Creators | |
Type: | Print and digital syndicate |
Foundation: | February 13, 1987 |
Founder: | Richard S. Newcombe |
Key People: | Richard S. Newcombe - Founder/CEO; Jack Newcombe - President; Melissa Lin - Vice President of Business Affairs; Marianne Sugawara - Vice President of Operations; Simone Slykhous - Managing Editor |
Location: | Hermosa Beach, California, U.S. |
Industry: | News articles, News Columns, Comics |
Homepage: | creators.com |
Creators Syndicate (also known as Creators) is an American independent distributor of comic strips and syndicated columns to daily newspapers, websites, and other digital outlets. When founded in 1987, Creators Syndicate became one of the few successful independent syndicates founded since the 1930s and was the first syndicate to allow cartoonists ownership rights to their work. Creators Syndicate is based in Hermosa Beach, California.
Creators Syndicate was founded on February 13, 1987, following the December 24, 1986-announced sale of the Irvine, California-based News America Syndicate to King Features Syndicate, a print syndication company owned by The Hearst Corporation.[1] [2] The pending sale of News America Syndicate, which was first reported by Advertising Age in October 1986,[3] prompted 36-year-old News America Syndicate president Richard S. Newcombe to leave NAS in January 1987 and use financial backing from London-based publisher Robert Maxwell to form Creators Syndicate before the close of the NAS sale.[4] [5]
Ann Landers, then the world's most widely syndicated newspaper columnist, also announced that she was leaving NAS to join the newly formed Creators Syndicate.[1] [6] Within a month, Creators Syndicate acquired the syndication rights to the enormously popular comic strip B.C.,[7] and a few months after that acquired the syndication rights to the cartoon works of Herblock,[4] an American editorial cartoonist and author known for his commentary on domestic and foreign policy.

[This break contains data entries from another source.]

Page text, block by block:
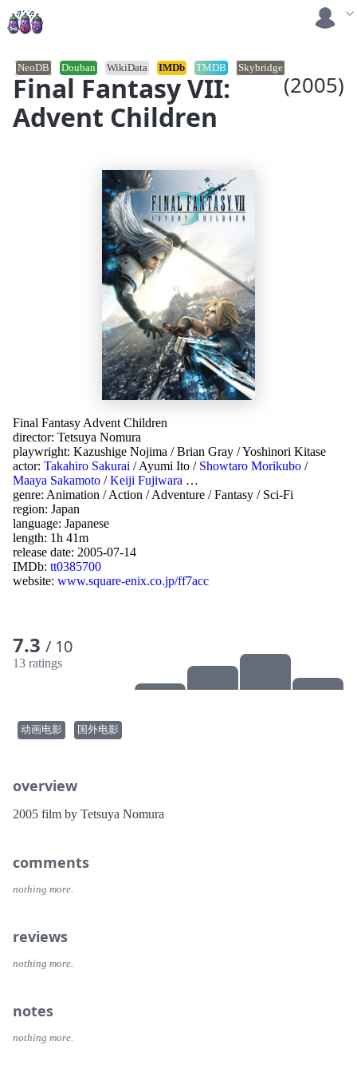
Final Fantasy VII:
Advent Children
(2005)
NeoDB Douban WikiData IMDb TMDB Skybridge
Final Fantasy Advent Children
director: Tetsuya Nomura
playwright: Kazushige Nojima /Brian Gray /Yoshinori Kitase
actor: Takahiro Sakurai /Ayumi Ito / Showtaro Morikubo /
Maaya Sakamoto /Keiji Fujiwara …
genre: Animation /Action /Adventure /Fantasy / Sci-Fi
region: Japan
language: Japanese
length: 1h 41m
release date: 2005-07-14
IMDb: tt0385700
website: www.square-enix.co.jp/ff7acc
7.3 / 10
13 ratings
动画电影 国外电影
overview
2005 film by Tetsuya Nomura
comments
nothing more.
reviews
nothing more.
notes
nothing more.
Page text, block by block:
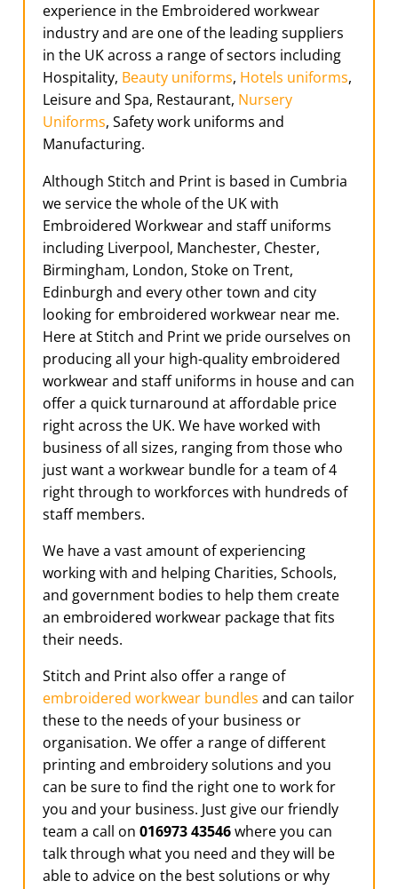
experience in the Embroidered workwear
industry and are one of the leading suppliers
in the UK across a range of sectors including
Hospitality, Beauty uniforms, Hotels uniforms,
Leisure and Spa, Restaurant, Nursery
Uniforms, Safety work uniforms and
Manufacturing.
Although Stitch and Print is based in Cumbria
we service the whole of the UK with
Embroidered Workwear and staff uniforms
including Liverpool, Manchester, Chester,
Birmingham, London, Stoke on Trent,
Edinburgh and every other town and city
looking for embroidered workwear near me.
Here at Stitch and Print we pride ourselves on
producing all your high-quality embroidered
workwear and staff uniforms in house and can
offer a quick turnaround at affordable price
right across the UK. We have worked with
business of all sizes, ranging from those who
just want a workwear bundle for a team of 4
right through to workforces with hundreds of
staff members.
We have a vast amount of experiencing
working with and helping Charities, Schools,
and government bodies to help them create
an embroidered workwear package that fits
their needs.
Stitch and Print also offer a range of
embroidered workwear bundles and can tailor
these to the needs of your business or
organisation. We offer a range of different
printing and embroidery solutions and you
can be sure to find the right one to work for
you and your business. Just give our friendly
team a call on016973 43546where you can
talk through what you need and they will be
able to advice on the best solutions or why
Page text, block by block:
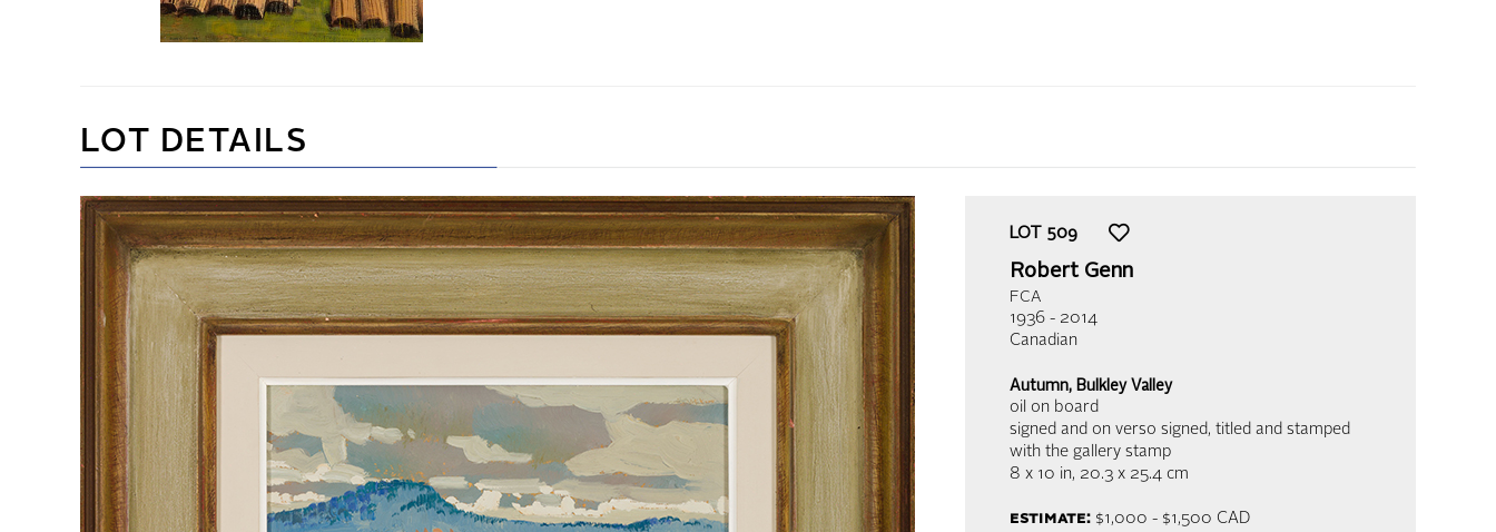
LOT DETAILS
LOT 509
Robert Genn
FCA
1936 - 2014
Canadian
Autumn, Bulkley Valley
oil on board
signed and on verso signed, titled and stamped
with the gallery stamp
8 x 10 in, 20.3 x 25.4 cm
estimate:$1,000 - $1,500 CAD

Milton Caniff was another of several important cartoonists who had tried unsuccessfully to secure rights to their creations. In 1946, he walked away from the enormously popular Terry and the Pirates comic strip because his syndicate insisted that they own his creation. After Creators Syndicate was founded, Caniff sent Newcombe a postcard saying, “To put it on the record: Hooray!!!"[8] Pulitzer Prize-winning cartoonist Mike Peters told Editor & Publisher magazine, "It's long overdue that syndicates realize a new day is here. Indentured servitude went out in the 1500s." Johnny Hart, creator of B.C. and The Wizard of Id, called Creators “a history-making venture in syndication." Bil Keane, creator of The Family Circus, described Creators Syndicate as "the first breath of fresh air the syndicates have had in 100 years of existence."[9] The New York Times ran a story about Newcombe with the headline, “A Superhero for Cartoonists?”[10] Today, largely as a result of Creators Syndicate, all syndicates grant cartoonists ownership rights to their work.
In 1991 Creators Syndicate took over Heritage Features Syndicate, part of The Heritage Foundation.[11] In 2008 Creators Syndicate acquired the Copley News Service, a wire service that distributed news, political cartoons, and opinion columns.[12] [13]
In 2011 Jack Newcombe became president of Creators Syndicate,[14] and together with Rick Newcombe started Creators Publishing and Sumner Books, which have published more than 150 titles.
In 2012, after 25 years of operating in the city of Los Angeles, Creators Syndicate moved to nearby Hermosa Beach because of a tax dispute with the city.[15]
Since 2012, Creators has expanded its business to include Creators Publishing, Alpha Comedy, a literary and lifestyle magazine, a political website, a podcast network, and Sumner Books, an e-book and audiobook publishing company.